Organizacja dużej, masowej imprezy wiąże się z szeregiem zadań, o których wcześniej – będąc muzykiem – nie miałem pojęcia. Z perspektywy lat, jako organizator OFF Festivalu w Katowicach, mogę powiedzieć więcej o konieczności zdobycia nowych, stricte biznesowych kompetencji oraz o umiejętności współpracy z partnerami.
Już podczas zagranicznych występów z Myslovitz zacząłem przyglądać się tym wydarzeniom nie tylko od strony fanów, ale i uczestnictwa w dużym muzycznym przedsięwzięciu. Obserwowałem całość pod kątem infrastruktury, zabezpieczenia elementów niezbędnych do zorganizowania imprezy masowej na wysokim poziomie, a na które zazwyczaj – jako widzowie – w ogóle nie zwracamy uwagi – chyba, że coś się nie uda, wtedy widać to jak na dłoni…

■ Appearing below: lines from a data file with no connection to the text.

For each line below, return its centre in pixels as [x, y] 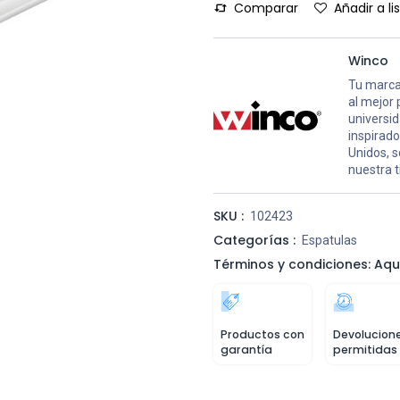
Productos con [262, 334]
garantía [246, 350]
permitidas [365, 350]
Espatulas [329, 240]
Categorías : [254, 240]
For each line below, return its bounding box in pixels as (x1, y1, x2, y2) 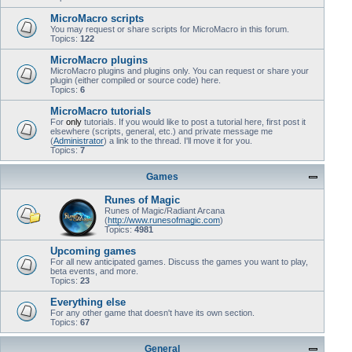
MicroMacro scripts (50, 13, 144, 24)
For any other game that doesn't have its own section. (50, 308, 255, 317)
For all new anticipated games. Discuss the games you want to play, (50, 257, 308, 266)
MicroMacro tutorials (50, 105, 151, 117)
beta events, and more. (50, 266, 138, 276)
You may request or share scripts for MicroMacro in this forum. (50, 24, 289, 34)
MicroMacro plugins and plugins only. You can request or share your (50, 66, 309, 75)
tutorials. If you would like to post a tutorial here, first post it (82, 117, 306, 126)
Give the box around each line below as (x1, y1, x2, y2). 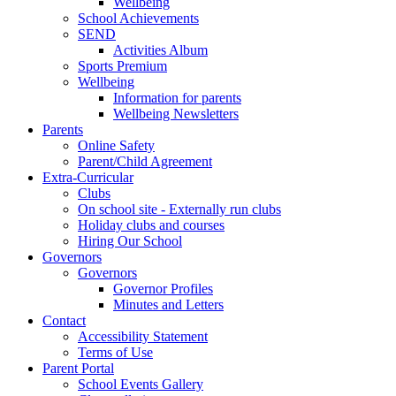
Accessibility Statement (78, 328, 208, 344)
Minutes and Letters (113, 296, 224, 312)
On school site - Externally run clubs (78, 201, 281, 217)
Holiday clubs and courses (78, 217, 225, 232)
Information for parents (113, 89, 241, 105)
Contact (42, 312, 86, 328)
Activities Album (113, 42, 208, 57)
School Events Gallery (78, 376, 203, 392)
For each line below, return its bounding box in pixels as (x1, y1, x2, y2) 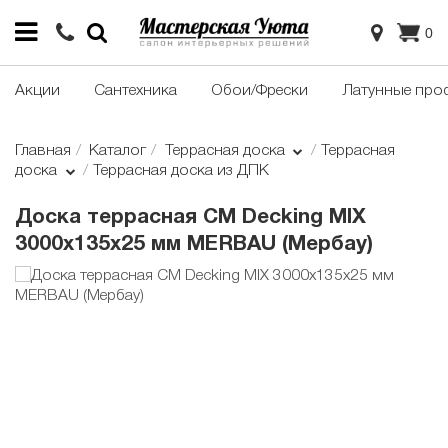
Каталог (89, 144, 147, 159)
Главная (15, 144, 71, 159)
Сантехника (94, 84, 177, 99)
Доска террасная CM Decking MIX (15, 208, 366, 228)
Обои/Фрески (211, 84, 308, 99)
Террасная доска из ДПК (93, 164, 270, 179)
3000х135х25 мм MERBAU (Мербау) (15, 235, 373, 255)
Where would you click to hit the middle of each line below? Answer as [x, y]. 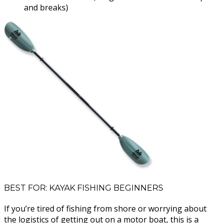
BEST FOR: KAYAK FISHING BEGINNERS [84, 188]
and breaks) [46, 7]
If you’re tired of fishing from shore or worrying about [105, 209]
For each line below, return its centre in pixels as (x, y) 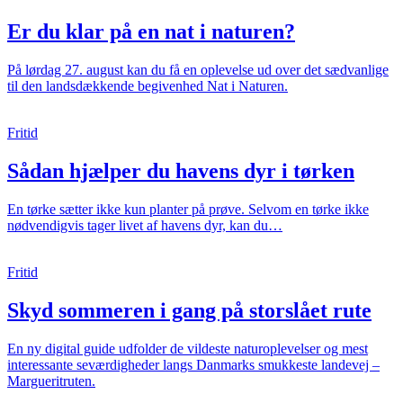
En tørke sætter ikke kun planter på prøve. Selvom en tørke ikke (188, 209)
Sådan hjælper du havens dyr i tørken (181, 170)
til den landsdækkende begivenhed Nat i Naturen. (148, 86)
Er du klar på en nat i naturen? (151, 32)
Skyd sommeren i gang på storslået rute (189, 310)
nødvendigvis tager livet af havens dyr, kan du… (145, 225)
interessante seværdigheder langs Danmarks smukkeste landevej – (193, 364)
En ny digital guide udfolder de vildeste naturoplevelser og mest (188, 348)
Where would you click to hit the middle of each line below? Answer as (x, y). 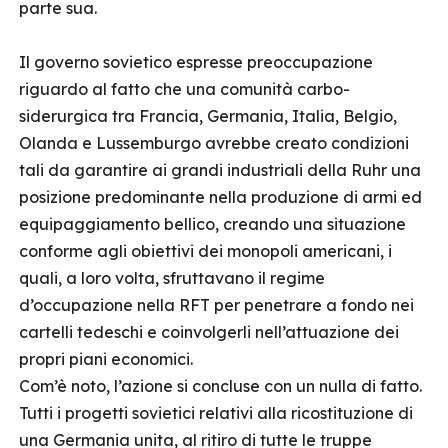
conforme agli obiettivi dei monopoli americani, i (205, 251)
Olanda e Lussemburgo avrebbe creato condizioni (214, 143)
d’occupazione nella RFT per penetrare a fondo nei (216, 305)
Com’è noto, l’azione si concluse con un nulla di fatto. (220, 386)
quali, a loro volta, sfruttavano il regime (172, 278)
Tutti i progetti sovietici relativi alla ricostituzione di (216, 413)
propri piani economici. (106, 359)
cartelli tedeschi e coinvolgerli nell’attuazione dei (209, 332)
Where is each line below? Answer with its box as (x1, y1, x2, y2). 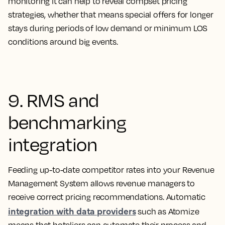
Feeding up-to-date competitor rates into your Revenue (8, 165, 214, 175)
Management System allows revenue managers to (8, 178, 195, 189)
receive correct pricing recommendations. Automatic (8, 192, 206, 202)
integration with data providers (8, 204, 136, 217)
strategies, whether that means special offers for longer (8, 10, 213, 20)
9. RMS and (8, 89, 99, 111)
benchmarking (8, 111, 127, 134)
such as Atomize (136, 206, 199, 217)
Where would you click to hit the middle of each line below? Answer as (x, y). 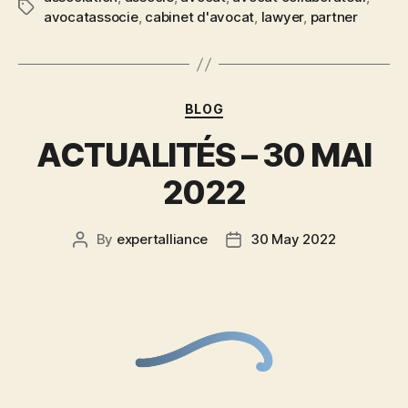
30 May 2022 (293, 239)
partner (334, 17)
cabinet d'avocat (200, 17)
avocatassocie (91, 17)
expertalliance (162, 239)
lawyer (282, 17)
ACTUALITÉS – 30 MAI (204, 154)
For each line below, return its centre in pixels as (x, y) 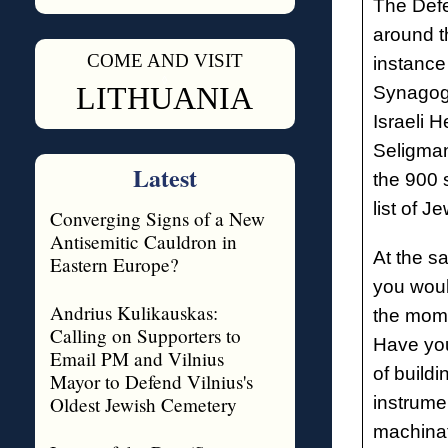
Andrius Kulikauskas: (133, 312)
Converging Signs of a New (157, 218)
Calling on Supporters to (145, 335)
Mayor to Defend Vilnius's (151, 381)
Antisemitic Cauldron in (143, 241)
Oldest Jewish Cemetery (143, 404)
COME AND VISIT (164, 60)
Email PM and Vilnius (136, 358)
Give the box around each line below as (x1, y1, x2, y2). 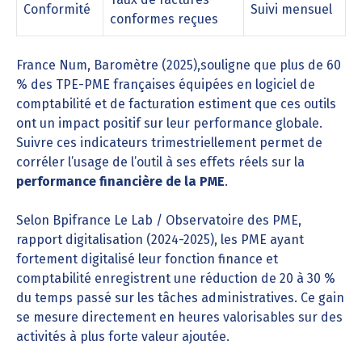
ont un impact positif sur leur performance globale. (16, 116, 322, 131)
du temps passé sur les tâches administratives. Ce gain (16, 290, 344, 305)
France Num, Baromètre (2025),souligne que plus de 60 (16, 57, 341, 73)
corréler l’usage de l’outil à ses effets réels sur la (16, 154, 305, 170)
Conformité (23, 2, 90, 17)
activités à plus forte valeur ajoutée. (16, 329, 229, 344)
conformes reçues (110, 11, 218, 27)
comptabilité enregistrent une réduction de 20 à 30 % (16, 271, 335, 286)
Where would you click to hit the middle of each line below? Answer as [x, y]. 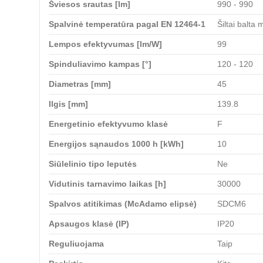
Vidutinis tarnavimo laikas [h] [107, 183]
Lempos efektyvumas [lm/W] [105, 44]
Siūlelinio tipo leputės [93, 163]
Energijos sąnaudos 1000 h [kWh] [116, 144]
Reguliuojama [76, 243]
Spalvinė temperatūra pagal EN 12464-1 [127, 24]
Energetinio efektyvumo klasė [108, 124]
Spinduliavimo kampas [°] [100, 64]
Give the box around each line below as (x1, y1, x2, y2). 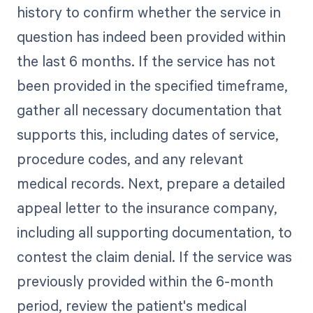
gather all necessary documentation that (16, 99, 282, 119)
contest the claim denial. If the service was (16, 246, 292, 266)
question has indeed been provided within (16, 26, 286, 46)
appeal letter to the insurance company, (16, 197, 277, 217)
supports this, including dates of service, (16, 124, 279, 144)
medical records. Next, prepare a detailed (16, 173, 285, 193)
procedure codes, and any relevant (16, 148, 243, 168)
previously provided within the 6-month (16, 270, 273, 291)
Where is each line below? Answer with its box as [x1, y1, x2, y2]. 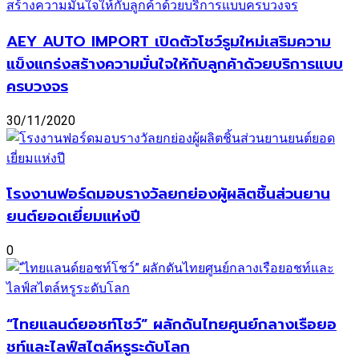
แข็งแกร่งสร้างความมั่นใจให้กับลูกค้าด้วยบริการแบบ [6, 52, 343, 75]
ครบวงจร [6, 75, 68, 98]
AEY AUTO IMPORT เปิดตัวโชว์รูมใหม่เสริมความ [6, 30, 331, 53]
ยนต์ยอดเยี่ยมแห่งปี [6, 205, 140, 228]
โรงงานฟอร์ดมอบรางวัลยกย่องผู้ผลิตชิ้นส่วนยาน [6, 183, 330, 206]
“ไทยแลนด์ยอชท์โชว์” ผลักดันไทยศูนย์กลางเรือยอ [6, 313, 337, 336]
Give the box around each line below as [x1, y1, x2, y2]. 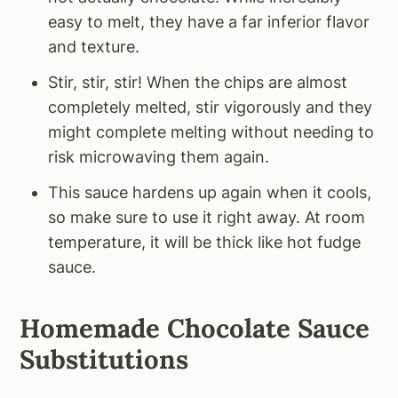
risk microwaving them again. [48, 147, 270, 166]
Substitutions [20, 342, 189, 376]
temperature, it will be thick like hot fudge [48, 232, 362, 251]
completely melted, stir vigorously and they [48, 97, 373, 116]
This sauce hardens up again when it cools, [48, 182, 372, 202]
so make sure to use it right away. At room [48, 207, 366, 227]
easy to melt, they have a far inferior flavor [48, 12, 370, 31]
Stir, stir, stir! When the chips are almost [48, 72, 348, 92]
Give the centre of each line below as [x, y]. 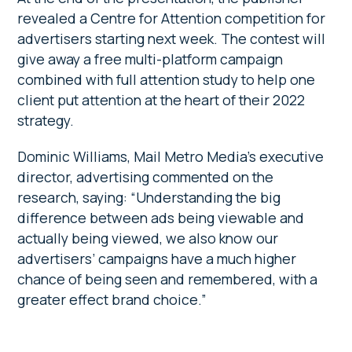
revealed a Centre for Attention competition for [172, 18]
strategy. [48, 120]
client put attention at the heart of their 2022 [161, 99]
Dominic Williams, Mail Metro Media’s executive [171, 156]
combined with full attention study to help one [167, 79]
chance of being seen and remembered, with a [168, 279]
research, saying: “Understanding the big [149, 197]
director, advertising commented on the [146, 176]
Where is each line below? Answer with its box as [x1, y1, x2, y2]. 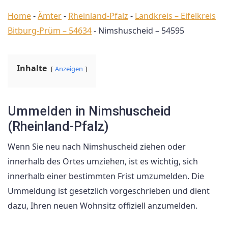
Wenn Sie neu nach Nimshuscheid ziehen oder [8, 141, 186, 152]
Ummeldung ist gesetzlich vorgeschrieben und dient [8, 185, 210, 196]
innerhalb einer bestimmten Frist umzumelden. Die [8, 170, 204, 182]
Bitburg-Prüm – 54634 [8, 25, 92, 36]
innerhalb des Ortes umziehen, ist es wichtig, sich [8, 156, 198, 167]
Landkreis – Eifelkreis [135, 10, 216, 21]
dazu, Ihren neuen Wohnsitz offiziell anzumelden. [8, 200, 197, 211]
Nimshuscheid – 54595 [98, 25, 184, 36]
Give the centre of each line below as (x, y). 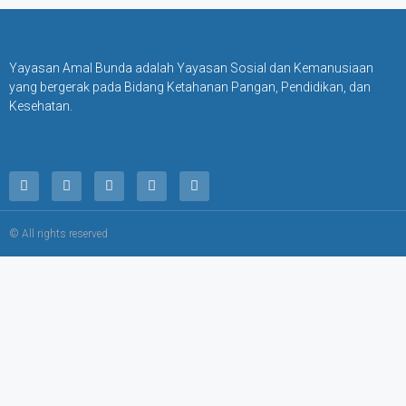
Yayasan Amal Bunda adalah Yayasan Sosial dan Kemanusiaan (191, 68)
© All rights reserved (58, 234)
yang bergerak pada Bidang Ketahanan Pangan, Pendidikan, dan (190, 87)
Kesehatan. (41, 106)
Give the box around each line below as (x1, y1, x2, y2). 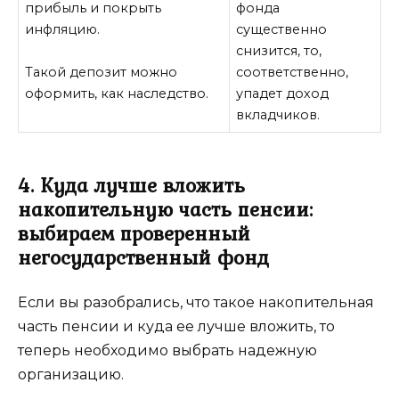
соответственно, (236, 64, 349, 81)
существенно (236, 21, 328, 38)
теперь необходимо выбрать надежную (18, 342, 317, 360)
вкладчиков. (236, 107, 321, 124)
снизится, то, (236, 43, 322, 60)
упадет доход (236, 85, 330, 102)
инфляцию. (25, 21, 101, 38)
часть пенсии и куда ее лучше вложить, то (18, 318, 335, 336)
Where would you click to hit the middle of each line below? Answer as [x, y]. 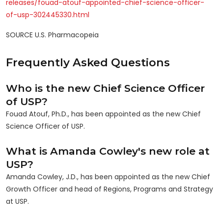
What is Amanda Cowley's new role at [108, 151]
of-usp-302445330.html [48, 15]
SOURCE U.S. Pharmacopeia [52, 35]
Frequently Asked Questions [88, 62]
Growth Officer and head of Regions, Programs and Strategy [110, 189]
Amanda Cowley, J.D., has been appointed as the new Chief [108, 177]
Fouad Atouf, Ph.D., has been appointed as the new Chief [103, 114]
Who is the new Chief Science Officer [105, 88]
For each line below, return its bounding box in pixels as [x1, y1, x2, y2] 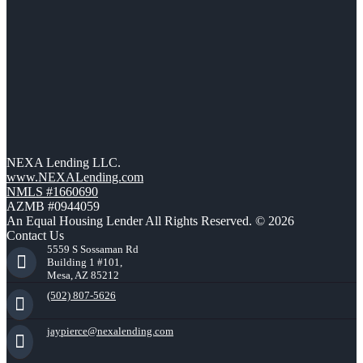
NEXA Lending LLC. [6, 156, 121, 170]
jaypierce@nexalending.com [47, 325, 173, 338]
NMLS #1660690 [6, 185, 98, 199]
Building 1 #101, [47, 256, 122, 269]
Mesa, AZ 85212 [47, 269, 119, 282]
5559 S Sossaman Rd [47, 243, 139, 256]
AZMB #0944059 [6, 199, 100, 214]
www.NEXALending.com [6, 170, 143, 185]
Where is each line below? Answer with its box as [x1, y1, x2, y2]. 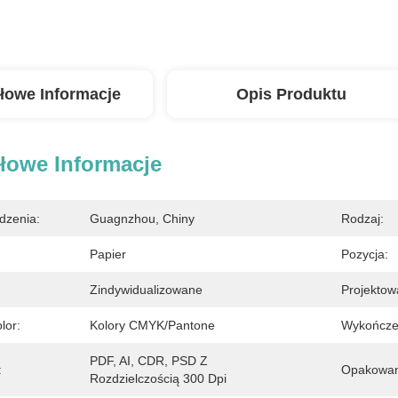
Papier [90, 247, 126, 261]
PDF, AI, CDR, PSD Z [90, 354, 208, 368]
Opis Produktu [236, 85, 346, 103]
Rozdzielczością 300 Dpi [90, 371, 227, 386]
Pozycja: [341, 247, 388, 261]
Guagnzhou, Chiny [90, 211, 195, 226]
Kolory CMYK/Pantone [90, 318, 215, 332]
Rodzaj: [341, 211, 384, 226]
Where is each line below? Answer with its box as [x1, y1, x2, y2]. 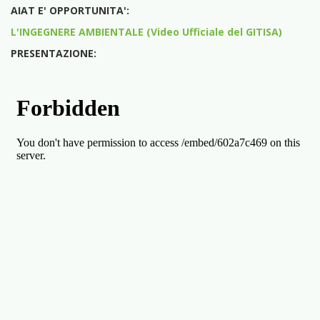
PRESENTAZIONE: [11, 46, 96, 60]
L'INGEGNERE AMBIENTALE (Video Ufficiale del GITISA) [11, 24, 282, 39]
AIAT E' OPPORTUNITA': [11, 3, 129, 17]
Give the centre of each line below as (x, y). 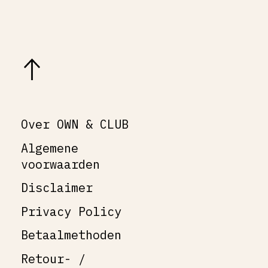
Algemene (50, 148)
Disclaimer (57, 188)
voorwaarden (60, 164)
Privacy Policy (71, 211)
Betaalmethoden (71, 235)
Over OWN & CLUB (75, 124)
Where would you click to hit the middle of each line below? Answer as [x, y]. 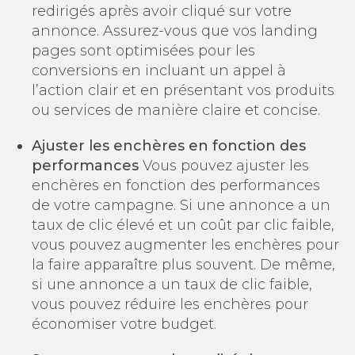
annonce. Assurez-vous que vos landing [175, 31]
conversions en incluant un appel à [159, 70]
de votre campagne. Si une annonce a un [181, 205]
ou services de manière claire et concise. [176, 110]
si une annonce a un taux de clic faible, [172, 284]
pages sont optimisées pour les [143, 50]
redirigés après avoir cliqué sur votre [162, 11]
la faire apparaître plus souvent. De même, [183, 264]
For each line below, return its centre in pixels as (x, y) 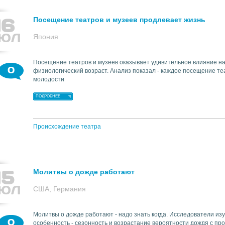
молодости (49, 79)
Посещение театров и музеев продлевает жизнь (119, 20)
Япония (46, 37)
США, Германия (60, 189)
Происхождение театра (67, 127)
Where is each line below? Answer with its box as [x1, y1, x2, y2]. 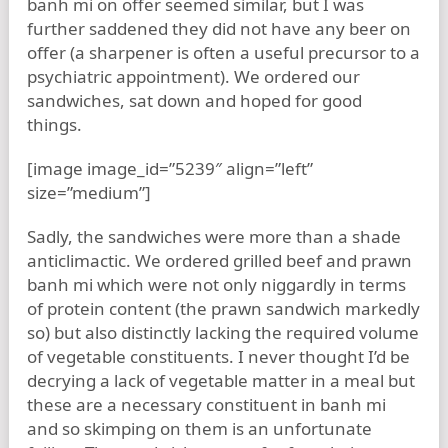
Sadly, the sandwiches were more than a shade [27, 225, 401, 248]
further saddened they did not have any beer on [27, 17, 411, 40]
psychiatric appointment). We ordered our [27, 65, 360, 88]
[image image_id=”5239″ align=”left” [27, 157, 313, 180]
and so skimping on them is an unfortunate [27, 417, 372, 440]
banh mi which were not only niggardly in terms [27, 273, 406, 296]
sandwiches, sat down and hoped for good [27, 89, 362, 112]
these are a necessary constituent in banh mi [27, 393, 386, 416]
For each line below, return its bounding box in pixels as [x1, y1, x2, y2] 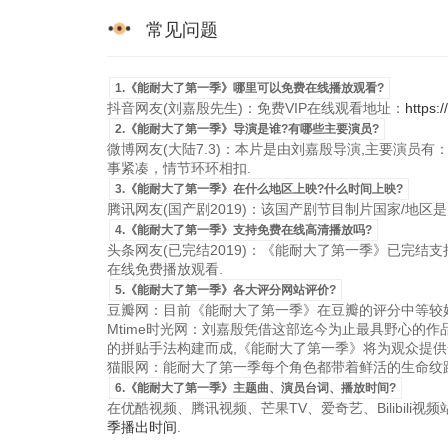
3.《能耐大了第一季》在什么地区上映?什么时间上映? [115, 182, 403, 196]
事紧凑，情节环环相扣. [107, 160, 251, 176]
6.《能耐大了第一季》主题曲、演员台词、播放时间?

Po powrocie do Polski nie opuszczała mnie myśl, że brakuje nam profesjonalnych wydarzeń, ale też repertuaru, który spełniałby gusta moje oraz wielu miłośników muzyki. Zastanawiałem się, dlaczego na koncert moich ulubionych artystów muszę jechać do Pragi czy Berlina. Dlaczego omijają Polskę? Dotyczyło to wielu tras koncertowych oraz interesujących programowo festiwali. Bardzo chciałem, aby to się zmieniło i w pewnym momencie zacząłem też chcieć mieć bezpośredni wpływ na tę zmianę.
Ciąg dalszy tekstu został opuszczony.